The appellees each filed no-evidence summary judgment motions alleging there was no evidence that either party conspired to tortiously interfere with the lease agreement. NAJDS filed timely responses. The trial court granted the no-evidence motions for summary judgment and rendered a take-nothing judgment in the appellees’ favor. NAJDS appeals.

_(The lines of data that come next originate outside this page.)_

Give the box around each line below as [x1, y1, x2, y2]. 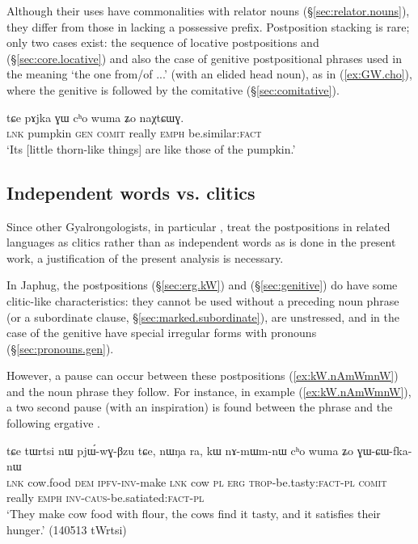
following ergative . [6, 415, 100, 432]
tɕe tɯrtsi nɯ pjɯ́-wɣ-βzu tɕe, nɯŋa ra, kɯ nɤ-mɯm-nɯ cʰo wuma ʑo [6, 441, 354, 458]
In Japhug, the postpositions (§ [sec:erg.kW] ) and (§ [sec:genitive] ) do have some [6, 276, 398, 293]
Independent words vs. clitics [6, 179, 255, 205]
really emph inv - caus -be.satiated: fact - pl [6, 489, 205, 506]
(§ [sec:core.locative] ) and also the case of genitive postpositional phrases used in [6, 49, 402, 66]
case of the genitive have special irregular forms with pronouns [6, 324, 317, 341]
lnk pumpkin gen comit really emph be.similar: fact [6, 124, 262, 141]
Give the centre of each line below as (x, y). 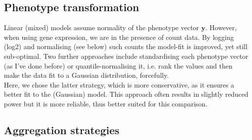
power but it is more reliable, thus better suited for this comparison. (106, 103)
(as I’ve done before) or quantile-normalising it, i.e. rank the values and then (118, 65)
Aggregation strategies (62, 130)
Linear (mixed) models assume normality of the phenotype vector (102, 27)
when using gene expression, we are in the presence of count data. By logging (119, 37)
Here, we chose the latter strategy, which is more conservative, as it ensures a (119, 84)
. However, (221, 27)
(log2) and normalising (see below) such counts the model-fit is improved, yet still (126, 46)
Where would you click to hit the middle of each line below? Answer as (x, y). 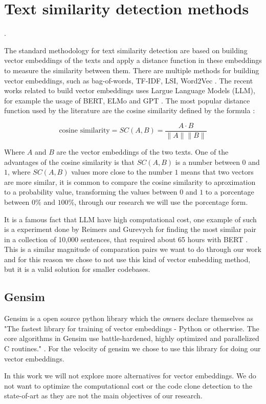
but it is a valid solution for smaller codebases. (77, 269)
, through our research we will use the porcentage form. (161, 201)
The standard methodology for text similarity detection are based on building (126, 50)
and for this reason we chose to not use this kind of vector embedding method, (127, 259)
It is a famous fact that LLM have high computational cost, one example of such (130, 219)
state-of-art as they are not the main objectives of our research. (103, 396)
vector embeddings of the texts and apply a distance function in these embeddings (133, 60)
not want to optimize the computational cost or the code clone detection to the (128, 385)
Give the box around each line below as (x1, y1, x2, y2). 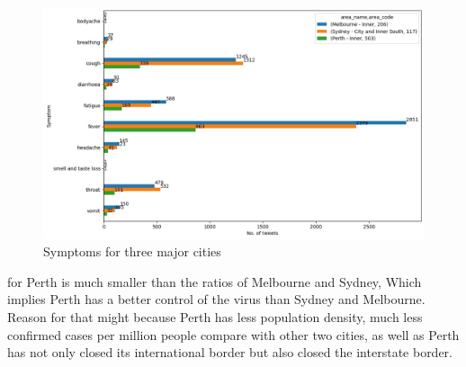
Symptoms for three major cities (43, 242, 221, 261)
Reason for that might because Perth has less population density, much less (7, 307, 423, 326)
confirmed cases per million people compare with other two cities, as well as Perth (7, 325, 460, 344)
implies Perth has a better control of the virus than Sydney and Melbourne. (7, 290, 426, 309)
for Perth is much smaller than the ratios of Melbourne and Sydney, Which (7, 272, 422, 291)
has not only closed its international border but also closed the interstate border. (7, 343, 453, 362)
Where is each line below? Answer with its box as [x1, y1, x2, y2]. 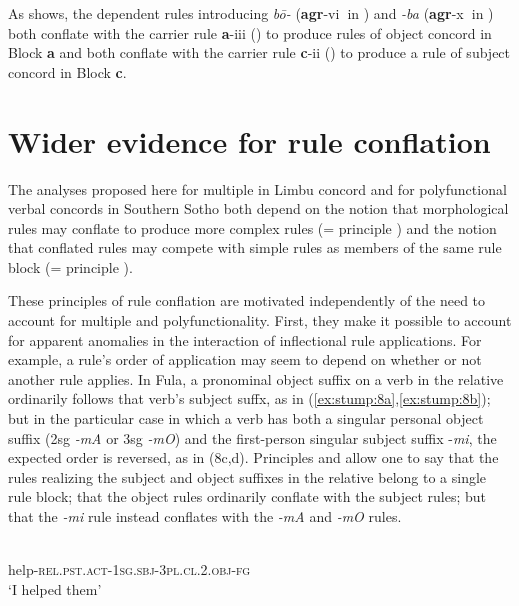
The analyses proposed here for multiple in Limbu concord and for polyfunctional [8, 178, 507, 199]
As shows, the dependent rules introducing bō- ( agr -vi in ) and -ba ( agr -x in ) [8, 3, 494, 23]
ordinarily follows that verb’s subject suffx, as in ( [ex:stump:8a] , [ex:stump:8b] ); [8, 388, 491, 409]
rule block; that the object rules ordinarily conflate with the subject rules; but [8, 486, 487, 507]
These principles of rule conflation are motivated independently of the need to [8, 290, 486, 311]
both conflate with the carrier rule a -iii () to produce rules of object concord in [8, 22, 492, 43]
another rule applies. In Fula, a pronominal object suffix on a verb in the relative [8, 368, 504, 389]
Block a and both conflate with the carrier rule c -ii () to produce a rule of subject [8, 42, 511, 63]
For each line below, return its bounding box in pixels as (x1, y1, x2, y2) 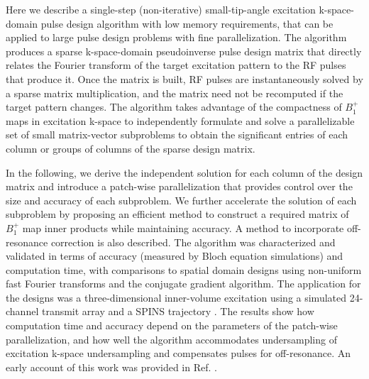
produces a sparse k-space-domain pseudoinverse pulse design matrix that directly (6, 43, 362, 58)
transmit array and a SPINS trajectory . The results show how (41, 304, 314, 319)
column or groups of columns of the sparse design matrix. (6, 141, 255, 155)
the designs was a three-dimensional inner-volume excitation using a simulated (6, 290, 347, 304)
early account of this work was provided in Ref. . (6, 359, 217, 374)
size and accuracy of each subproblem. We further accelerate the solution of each (6, 192, 357, 207)
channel (6, 304, 39, 319)
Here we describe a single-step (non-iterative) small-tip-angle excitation (6, 2, 316, 16)
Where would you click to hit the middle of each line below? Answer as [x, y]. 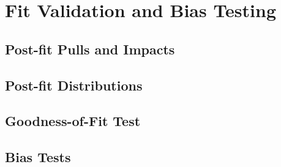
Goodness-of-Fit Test [73, 121]
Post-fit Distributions [74, 85]
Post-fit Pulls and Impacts [90, 49]
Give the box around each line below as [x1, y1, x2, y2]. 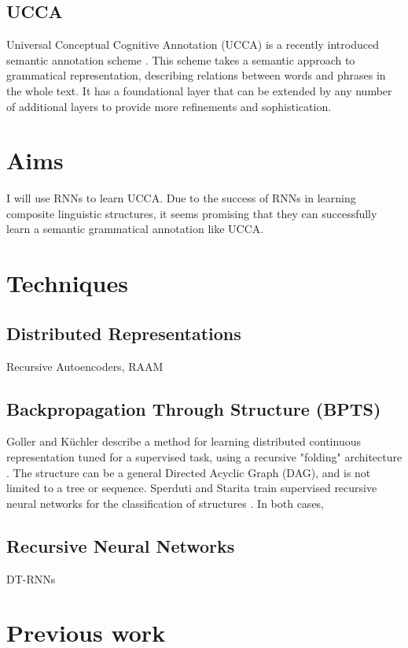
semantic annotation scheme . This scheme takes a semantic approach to [6, 51, 355, 68]
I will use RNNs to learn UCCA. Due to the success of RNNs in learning [6, 190, 356, 206]
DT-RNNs [6, 570, 56, 587]
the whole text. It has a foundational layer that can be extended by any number [6, 82, 392, 98]
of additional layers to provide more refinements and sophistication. [6, 98, 332, 114]
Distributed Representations [6, 320, 241, 345]
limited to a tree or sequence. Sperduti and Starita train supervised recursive [6, 480, 377, 496]
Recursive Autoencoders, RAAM [6, 357, 164, 374]
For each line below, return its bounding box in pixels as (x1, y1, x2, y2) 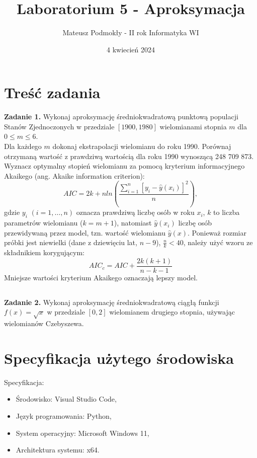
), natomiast (114, 217, 152, 228)
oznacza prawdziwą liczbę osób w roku (76, 207, 195, 217)
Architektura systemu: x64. (16, 444, 100, 455)
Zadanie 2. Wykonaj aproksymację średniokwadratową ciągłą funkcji (4, 296, 219, 307)
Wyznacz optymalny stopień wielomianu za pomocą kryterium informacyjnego (4, 161, 245, 171)
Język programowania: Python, (16, 411, 112, 421)
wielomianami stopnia (159, 121, 227, 131)
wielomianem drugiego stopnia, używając (109, 307, 235, 317)
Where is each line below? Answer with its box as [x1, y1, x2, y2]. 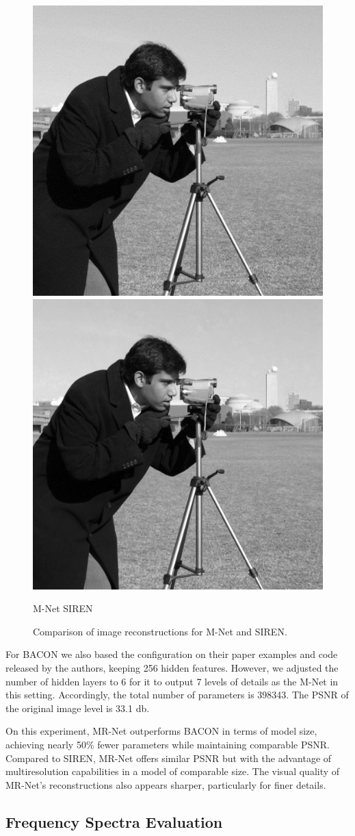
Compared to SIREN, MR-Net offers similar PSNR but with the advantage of [5, 750, 332, 765]
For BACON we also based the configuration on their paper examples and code [5, 647, 338, 661]
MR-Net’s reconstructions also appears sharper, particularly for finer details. [5, 777, 326, 791]
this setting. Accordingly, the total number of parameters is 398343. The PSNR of [5, 687, 349, 702]
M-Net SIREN [33, 601, 93, 616]
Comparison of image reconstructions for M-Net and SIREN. [33, 624, 287, 638]
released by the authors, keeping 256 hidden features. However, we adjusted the [5, 660, 339, 674]
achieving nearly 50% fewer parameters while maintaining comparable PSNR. [5, 737, 330, 751]
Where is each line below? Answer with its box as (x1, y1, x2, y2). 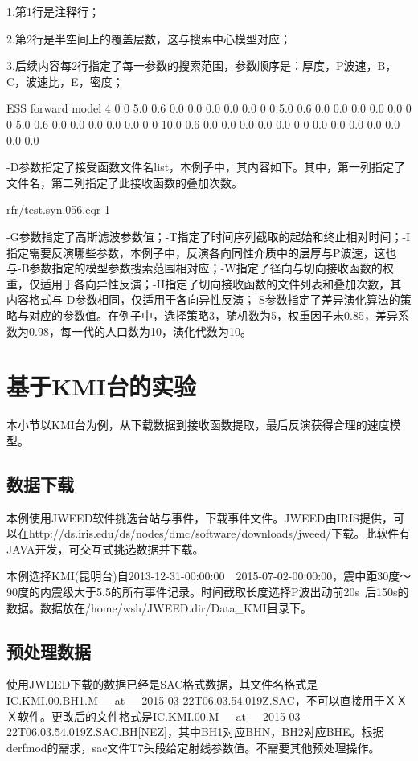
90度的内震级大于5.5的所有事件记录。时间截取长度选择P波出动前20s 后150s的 (6, 583, 409, 599)
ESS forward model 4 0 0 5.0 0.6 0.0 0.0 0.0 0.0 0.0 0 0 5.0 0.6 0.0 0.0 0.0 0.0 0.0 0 (6, 100, 412, 117)
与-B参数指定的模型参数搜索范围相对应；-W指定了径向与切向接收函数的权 (6, 260, 394, 276)
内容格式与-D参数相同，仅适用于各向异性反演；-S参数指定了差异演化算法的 (6, 291, 400, 308)
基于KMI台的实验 (6, 370, 197, 403)
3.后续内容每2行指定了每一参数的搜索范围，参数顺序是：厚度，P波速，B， (6, 57, 397, 74)
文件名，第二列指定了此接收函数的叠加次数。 (6, 174, 243, 190)
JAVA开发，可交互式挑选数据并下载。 (6, 540, 204, 557)
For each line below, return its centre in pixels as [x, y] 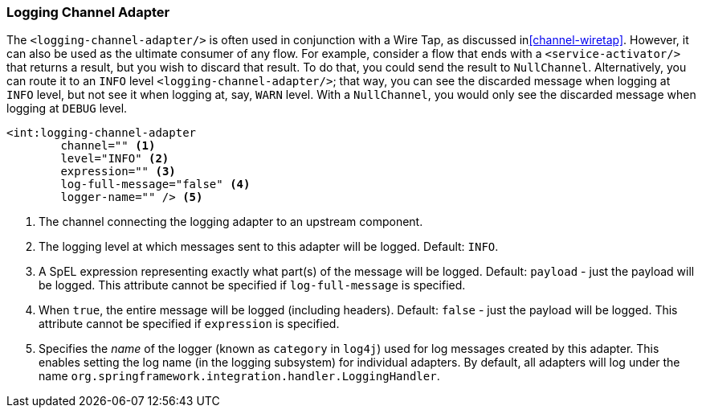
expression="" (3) [118, 172]
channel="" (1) [108, 146]
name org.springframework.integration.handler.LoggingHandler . [239, 376]
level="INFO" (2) [115, 159]
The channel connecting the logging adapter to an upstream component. [231, 222]
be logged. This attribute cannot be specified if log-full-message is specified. [252, 285]
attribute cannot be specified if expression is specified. [189, 324]
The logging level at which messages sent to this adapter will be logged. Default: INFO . [269, 247]

STANDARD OF REVIEW We review orders granting summary judgment de novo. Travelers Ins. Co. v. Joachim, 315 S.W.3d 860, 862 (Tex. 2010). When reviewing a no-evidence summary judgment, we “examine the entire record in the light most favorable to the nonmovant, indulging every reasonable inference and resolving any doubts against the motion.” City of Keller v. Wilson, 168 S.W.3d 802, 824 (Tex. 2005). “A no-evidence motion for summary judgment must be granted if, after an adequate time for discovery, the moving party asserts there is no-evidence of one or more essential elements of a claim or defense on which an adverse party has the burden of proof at trial and the nonmovant fails to produce more than a scintilla of summary judgment evidence raising a genuine issue of material fact on those elements.” Medistar Corp. v. Schmidt, 267 S.W.3d 150, 157 (Tex. App.—San Antonio 2008, pet. denied); see also TEX. R. CIV. P. 166a(i).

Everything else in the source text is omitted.